Financial risk can only be understood in terms of a model. It may be a formal model, but whenever a user adopts some rule for controlling risk there must be a model implied by the rules adopted. For example, lending ratio restrictions imply a simple model that more bank loans lead to greater risk. A more complex model incorporating different levels of loan risk and operational risk is implicit in the Basel II risk weightings.

Despite model dependency and uncertainty, there is a tendency by end users to perceive numbers representing risk as coming from a scientific measurement – using a Riskometer in the language of Danielsson (2009)– rather than from an uncertain statistical procedure. Users need numbers they can use to convince their boss, client or regulator, so users of risk models prefer "objective" risk forecasts whereas forecasts accompanied by qualifications and uncertainties appears less objective.

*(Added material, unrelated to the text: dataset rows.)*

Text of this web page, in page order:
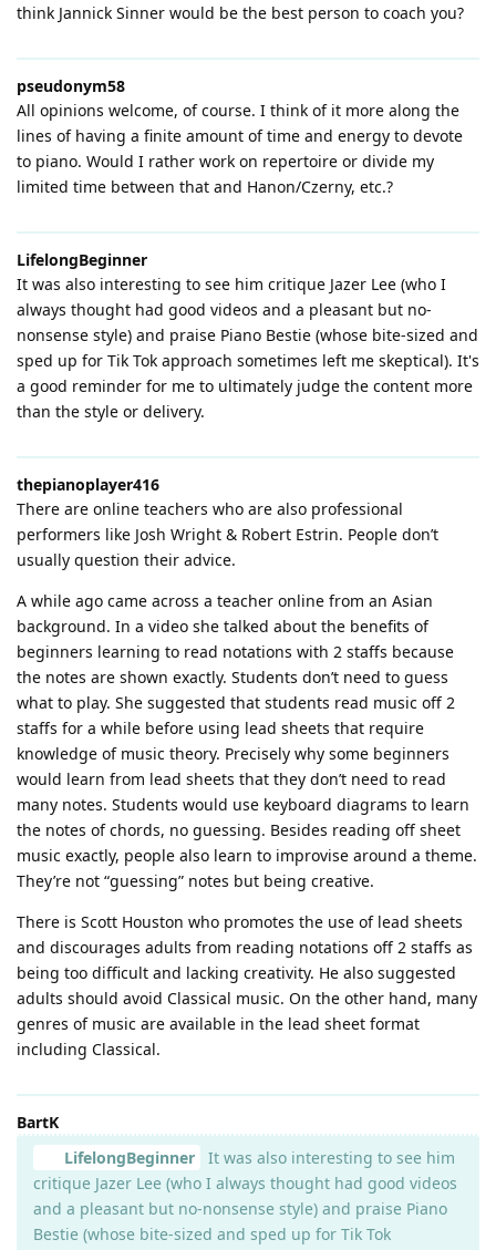
think Jannick Sinner would be the best person to coach you?
pseudonym58
All opinions welcome, of course. I think of it more along the
lines of having a finite amount of time and energy to devote
to piano. Would I rather work on repertoire or divide my
limited time between that and Hanon/Czerny, etc.?
LifelongBeginner
It was also interesting to see him critique Jazer Lee (who I
always thought had good videos and a pleasant but no-
nonsense style) and praise Piano Bestie (whose bite-sized and
sped up for Tik Tok approach sometimes left me skeptical). It's
a good reminder for me to ultimately judge the content more
than the style or delivery.
thepianoplayer416
There are online teachers who are also professional
performers like Josh Wright & Robert Estrin. People don’t
usually question their advice.
A while ago came across a teacher online from an Asian
background. In a video she talked about the benefits of
beginners learning to read notations with 2 staffs because
the notes are shown exactly. Students don’t need to guess
what to play. She suggested that students read music off 2
staffs for a while before using lead sheets that require
knowledge of music theory. Precisely why some beginners
would learn from lead sheets that they don’t need to read
many notes. Students would use keyboard diagrams to learn
the notes of chords, no guessing. Besides reading off sheet
music exactly, people also learn to improvise around a theme.
They’re not “guessing” notes but being creative.
There is Scott Houston who promotes the use of lead sheets
and discourages adults from reading notations off 2 staffs as
being too difficult and lacking creativity. He also suggested
adults should avoid Classical music. On the other hand, many
genres of music are available in the lead sheet format
including Classical.
BartK
LifelongBeginner
It was also interesting to see him
critique Jazer Lee (who I always thought had good videos
and a pleasant but no-nonsense style) and praise Piano
Bestie (whose bite-sized and sped up for Tik Tok
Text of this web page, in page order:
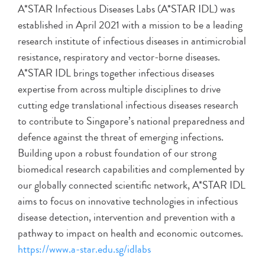
A*STAR Infectious Diseases Labs (A*STAR IDL) was
established in April 2021 with a mission to be a leading
research institute of infectious diseases in antimicrobial
resistance, respiratory and vector-borne diseases.
A*STAR IDL brings together infectious diseases
expertise from across multiple disciplines to drive
cutting edge translational infectious diseases research
to contribute to Singapore’s national preparedness and
defence against the threat of emerging infections.
Building upon a robust foundation of our strong
biomedical research capabilities and complemented by
our globally connected scientific network, A*STAR IDL
aims to focus on innovative technologies in infectious
disease detection, intervention and prevention with a
pathway to impact on health and economic outcomes.
https://www.a-star.edu.sg/idlabs
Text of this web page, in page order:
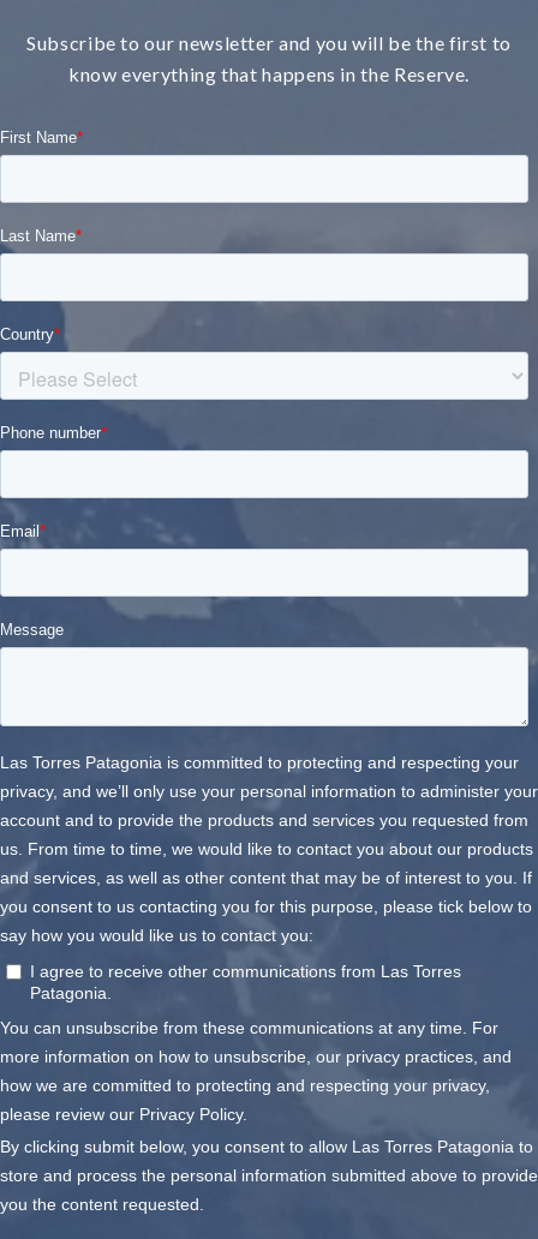
Subscribe to our newsletter and you will be the first to
know everything that happens in the Reserve.
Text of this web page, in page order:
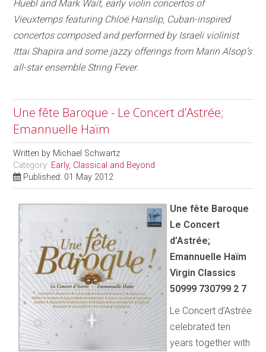
Huebl and Mark Wait, early violin concertos of
Vieuxtemps featuring Chloë Hanslip, Cuban-inspired
concertos composed and performed by Israeli violinist
Ittai Shapira and some jazzy offerings from Marin Alsop’s
all-star ensemble String Fever.
Une fête Baroque - Le Concert d’Astrée;
Emannuelle Haïm
Written by Michael Schwartz
Category: Early, Classical and Beyond
Published: 01 May 2012
Une fête Baroque
Le Concert
d’Astrée;
Emannuelle Haïm
Virgin Classics
50999 730799 2 7
Le Concert d’Astrée
celebrated ten
years together with
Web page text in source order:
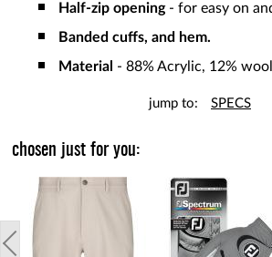
Half-zip opening - for easy on
Banded cuffs, and hem.
Material - 88% Acrylic, 12%
jump to: SPECS
chosen just for you:
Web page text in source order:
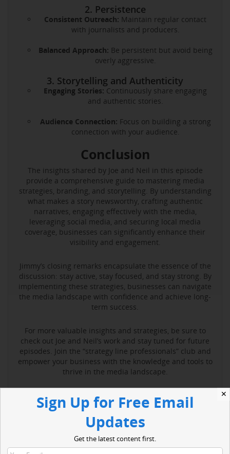
2. Persistence
Consistent Outreach: Maintain regular contact
with journalists and producers.
Balanced Approach: Be persistent but avoid being
overly aggressive.
3. Storytelling and Authenticity
Engaging Stories: Continuously share engaging
and authentic stories.
Audience Connection: Focus on building a strong
connection with your audience.
Conclusion
The insights shared by Joe and Neil in this episode
provide a comprehensive guide to mastering media
strategies, branding, and storytelling. By understanding
what makes a story newsworthy, crafting authentic
narratives, engaging effectively with the media,
leveraging social media, and securing local media
coverage, businesses can significantly enhance their
visibility and engagement.
Jimmy’s closing remarks encapsulate the essence of the
discussion: stay active, stay focused, and stay strong. By
implementing these strategies, businesses can navigate
the media landscape with confidence and achieve long-
term success.
For more valuable insights and strategies, be sure to
check out Joe and Neil’s work and stay tuned for future
episodes. Join the “strategy line professionals” club and
empower your business with the knowledge and tools to
thrive in the media landscape.
✕
Sign Up for Free Email
Updates
Get the latest content first.
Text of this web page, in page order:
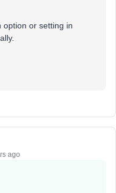
option or setting in
ago
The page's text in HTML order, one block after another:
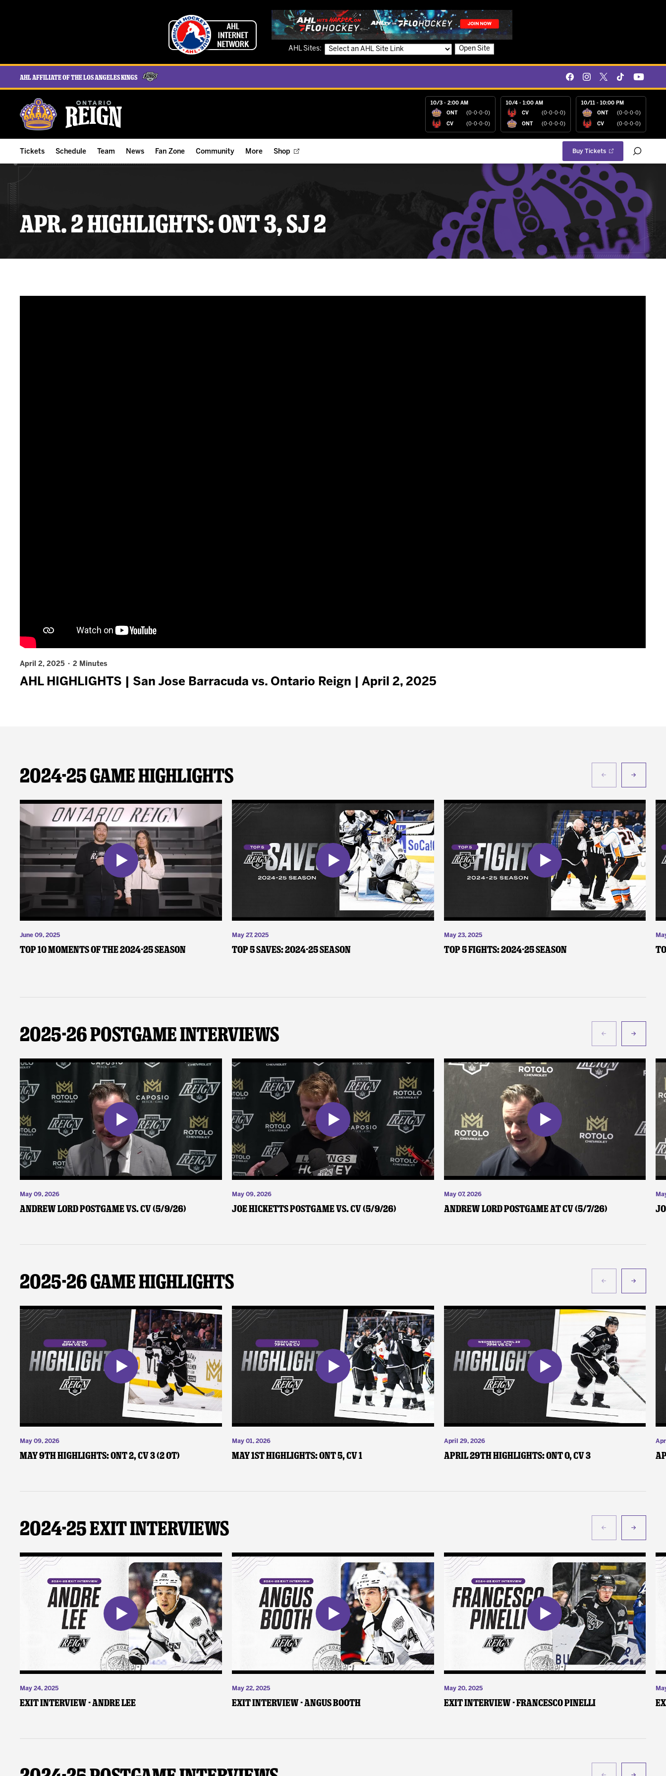
AHL Sites: Open Site
AHL Affiliate of the Los Angeles Kings
10/3 - 2:00 AM
ONT (0-0-0-0)
CV (0-0-0-0)
10/4 - 1:00 AM
CV (0-0-0-0)
ONT (0-0-0-0)
10/11 - 10:00 PM
ONT (0-0-0-0)
CV (0-0-0-0)
Tickets
Group Tickets & Experiences
ALL-IN Member HQ
Schedule
Results
Team
Player Stats
News
Reign Insider
Fan Zone
Birthday Club
Community
Student of the Month
Hockey Mom of the Month
More
Watch AHLTV on FloHockey
Listen Live
Shop Buy Tickets
APR. 2 HIGHLIGHTS: ONT 3, SJ 2
April 2, 2025 · 2 Minutes
AHL HIGHLIGHTS | San Jose Barracuda vs. Ontario Reign | April 2, 2025
2024-25 Game Highlights
June 09, 2025
Top 10 Moments of the 2024-25 Season
May 27, 2025
Top 5 Saves: 2024-25 Season
May 23, 2025
Top 5 Fights: 2024-25 Season
2025-26 Postgame Interviews
May 09, 2026
Andrew Lord Postgame vs. CV (5/9/26)
May 09, 2026
Joe Hicketts Postgame vs. CV (5/9/26)
May 07, 2026
Andrew Lord Postgame at CV (5/7/26)
2025-26 Game Highlights
May 09, 2026
May 9th Highlights: ONT 2, CV 3 (2 OT)
May 01, 2026
May 1st Highlights: ONT 5, CV 1
April 29, 2026
April 29th Highlights: ONT 0, CV 3
2024-25 Exit Interviews
May 24, 2025
Exit Interview - Andre Lee
May 22, 2025
Exit Interview - Angus Booth
May 20, 2025
Exit Interview - Francesco Pinelli
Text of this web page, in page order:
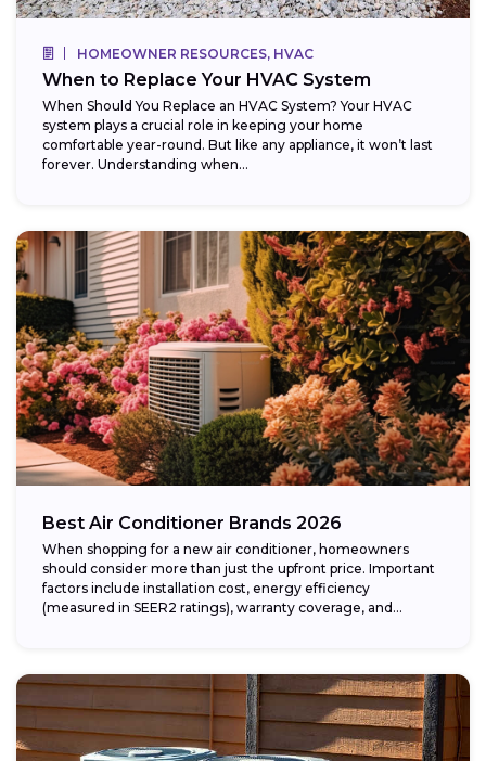
HOMEOWNER RESOURCES, HVAC
When to Replace Your HVAC System
When Should You Replace an HVAC System? Your HVAC
system plays a crucial role in keeping your home
comfortable year-round. But like any appliance, it won’t last
forever. Understanding when...
Best Air Conditioner Brands 2026
When shopping for a new air conditioner, homeowners
should consider more than just the upfront price. Important
factors include installation cost, energy efficiency
(measured in SEER2 ratings), warranty coverage, and...
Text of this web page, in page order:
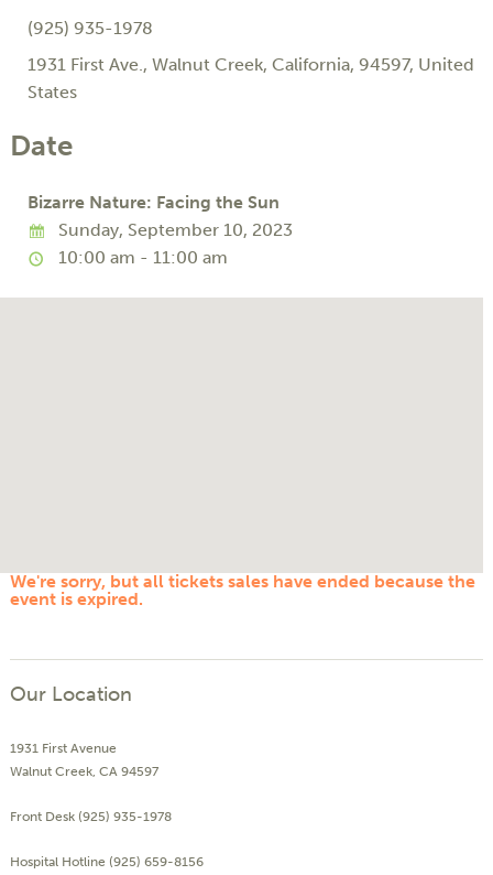
(925) 935-1978
1931 First Ave., Walnut Creek, California, 94597, United
States
Date
Bizarre Nature: Facing the Sun
Sunday, September 10, 2023
10:00 am - 11:00 am
We're sorry, but all tickets sales have ended because the
event is expired.
Our Location
1931 First Avenue
Walnut Creek, CA 94597
Front Desk (925) 935-1978
Hospital Hotline (925) 659-8156
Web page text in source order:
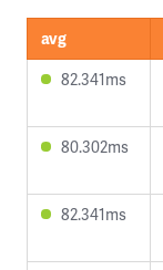
avg
82.341ms
80.302ms
82.341ms
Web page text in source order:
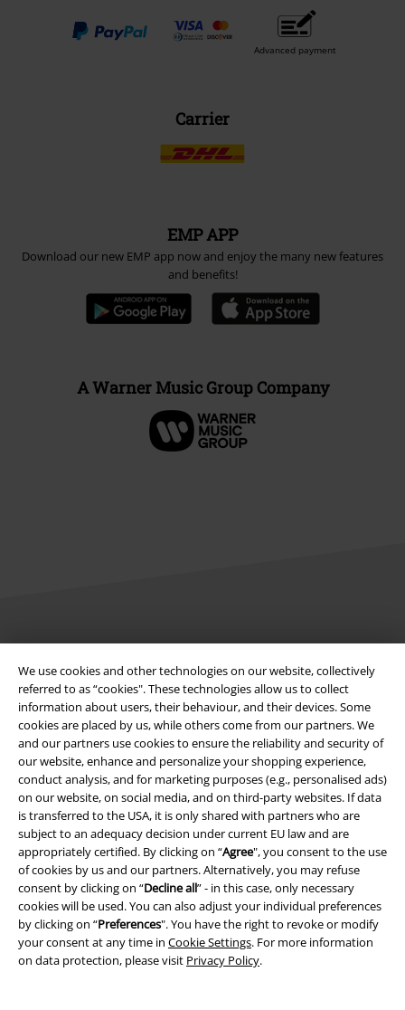
We use cookies and other technologies on our website, collectively
referred to as “cookies". These technologies allow us to collect
information about users, their behaviour, and their devices. Some
cookies are placed by us, while others come from our partners. We
and our partners use cookies to ensure the reliability and security of
our website, enhance and personalize your shopping experience,
conduct analysis, and for marketing purposes (e.g., personalised ads)
on our website, on social media, and on third-party websites. If data
is transferred to the USA, it is only shared with partners who are
subject to an adequacy decision under current EU law and are
appropriately certified. By clicking on “Agree", you consent to the use
of cookies by us and our partners. Alternatively, you may refuse
consent by clicking on “Decline all” - in this case, only necessary
cookies will be used. You can also adjust your individual preferences
by clicking on “Preferences". You have the right to revoke or modify
your consent at any time in Cookie Settings. For more information
on data protection, please visit Privacy Policy.
Advanced payment
Carrier
EMP APP
Download our new EMP app now and enjoy the many new features
and benefits!
A Warner Music Group Company
Legal
Terms & Conditions
Imprint
Privacy Policy
Waste Disposal and Environmental Protection
Declaration of Conformity
Information on accessibility
Cookie Settings
Confirm withdrawal
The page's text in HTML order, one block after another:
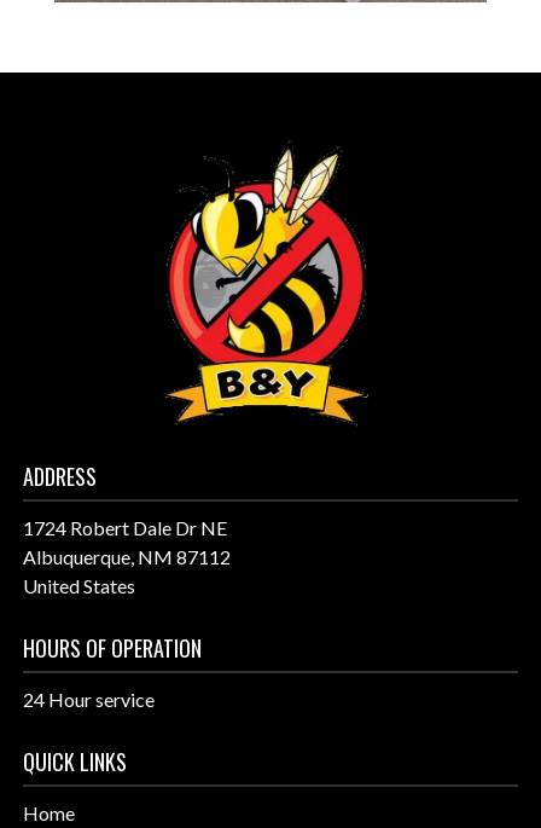
ADDRESS
1724 Robert Dale Dr NE
Albuquerque, NM 87112
United States
HOURS OF OPERATION
24 Hour service
QUICK LINKS
Home
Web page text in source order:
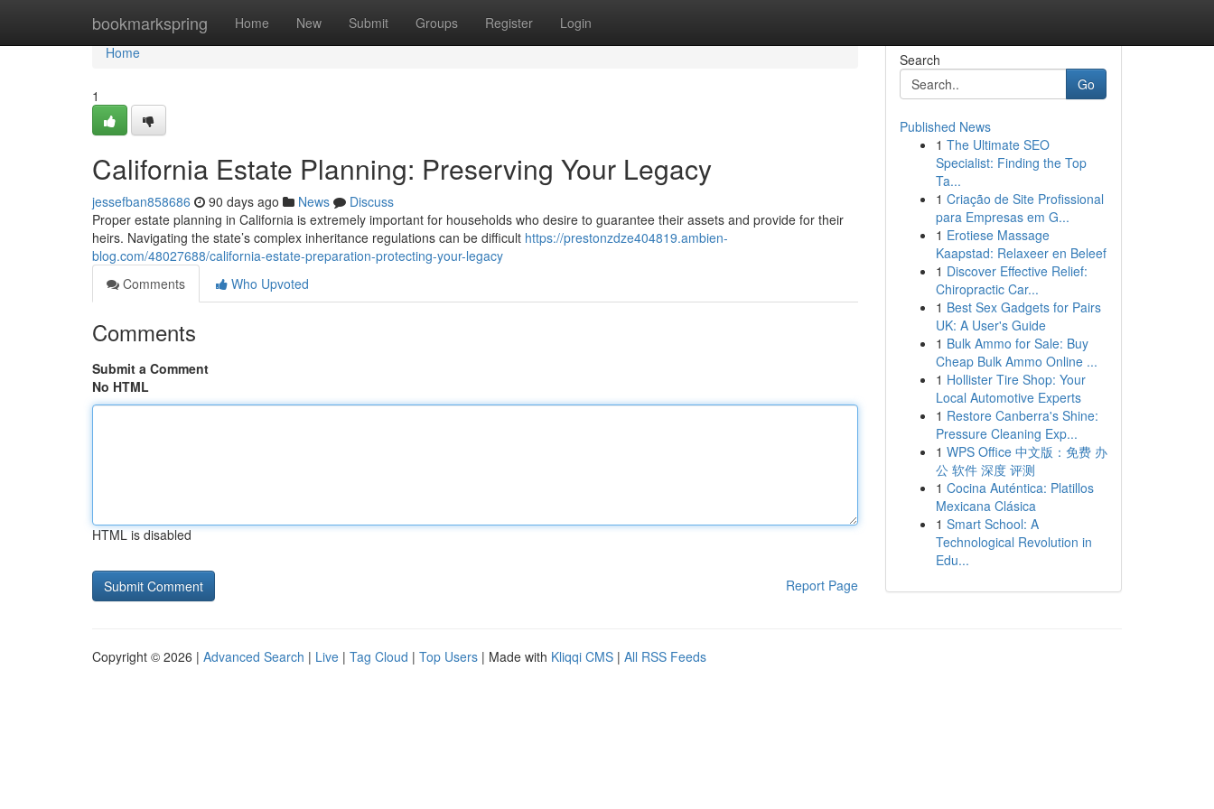
bookmarkspring Home New Submit Groups Register Login
Home
Home
1
California Estate Planning: Preserving Your Legacy
jessefban858686 90 days ago News
Discuss
Proper estate planning in California is extremely important for households who desire to guarantee their assets and provide for their
heirs. Navigating the state’s complex inheritance regulations can be difficult https://prestonzdze404819.ambien-
blog.com/48027688/california-estate-preparation-protecting-your-legacy
Comments
Who Upvoted
Comments
Submit a Comment
No HTML
HTML is disabled
Report Page
Search
Go
Published News
1 The Ultimate SEO
Specialist: Finding the Top
Ta...
1 Criação de Site Profissional
para Empresas em G...
1 Erotiese Massage
Kaapstad: Relaxeer en Beleef
1 Discover Effective Relief:
Chiropractic Car...
1 Best Sex Gadgets for Pairs
UK: A User's Guide
1 Bulk Ammo for Sale: Buy
Cheap Bulk Ammo Online ...
1 Hollister Tire Shop: Your
Local Automotive Experts
1 Restore Canberra's Shine:
Pressure Cleaning Exp...
1 WPS Office 中文版：免费 办
公 软件 深度 评测
1 Cocina Auténtica: Platillos
Mexicana Clásica
1 Smart School: A
Technological Revolution in
Edu...
Copyright © 2026 | Advanced Search | Live | Tag Cloud | Top Users | Made with Kliqqi CMS | All RSS Feeds
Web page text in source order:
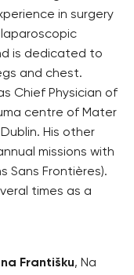
in surgery
is dedicated to
and chest.
Chief Physician of
centre of Mater
His other
missions with
Sans Frontières).
times as a
Františku, Na
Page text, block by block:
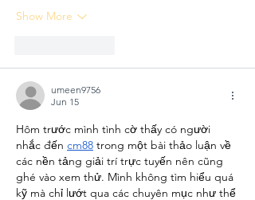
Show More
umeen9756
Jun 15
Hôm trước mình tình cờ thấy có người
nhắc đến cm88 trong một bài thảo luận về
các nền tảng giải trí trực tuyến nên cũng
ghé vào xem thử. Mình không tìm hiểu quá
kỹ mà chỉ lướt qua các chuyên mục như thể
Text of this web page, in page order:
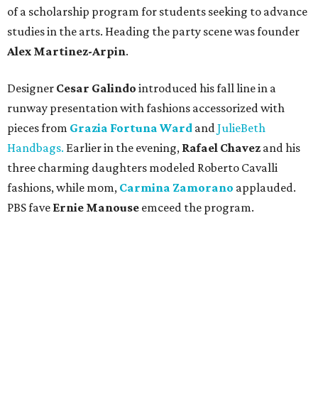
of a scholarship program for students seeking to advance
studies in the arts. Heading the party scene was founder
Alex Martinez-Arpin.
Designer Cesar Galindo introduced his fall line in a
runway presentation with fashions accessorized with
pieces from Grazia Fortuna Ward andJulieBeth
Handbags. Earlier in the evening, Rafael Chavez and his
three charming daughters modeled Roberto Cavalli
fashions, while mom, Carmina Zamorano applauded.
PBS fave Ernie Manouse emceed the program.
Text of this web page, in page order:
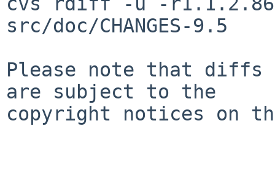
src/doc/CHANGES-9.5
Please note that diffs
are subject to the
copyright notices on
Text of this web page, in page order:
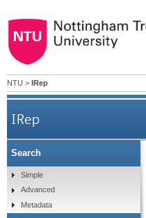
NTU > IRep
IRep
Search
Simple
Advanced
Metadata

We suspect this leads users to prefer commercial risk software that provides a single number, unencumbered by confidence intervals even though this makes it particularly hard for users to evaluate the reliability of off-the-shelf models. Where confidence intervals are estimated, their reliability is often suspicious. This is succinctly illustrated by David Viniar, Goldman's chief financial officer, stating: "We were seeing things that were 25-standard deviation moves, several days in a row" (Financial Times 2007). This can only mean that Goldman grossly underestimated its standard deviations, making confidence intervals far too tight.

Why are uncertainties in risk forecasts so high?

There are several reasons why uncertainties in risk forecasting are higher than is usually assumed:

  • The model estimation period is too short;
  • There are structural breaks during the estimation period;
  • Data snooping and model optimisation occur;
  • Portfolios are optimised, maximising errors;
  • It is often necessary to forecast extreme risks. 

Since the first two issues are well known, we want to focus on the final three.

Data snooping and model optimisation

Every student of econometrics is taught the danger of data snooping. If we run a single regression, we get correct confidence intervals for parameter estimates and forecasts, subject to certain basic assumptions. If, however, we arrive at the same model as a result of optimising a number of explanatory variables and model specifications these assumptions are violated and the confidence intervals will be underestimated. The more complex the model and the smaller the dataset, the larger the underestimation becomes.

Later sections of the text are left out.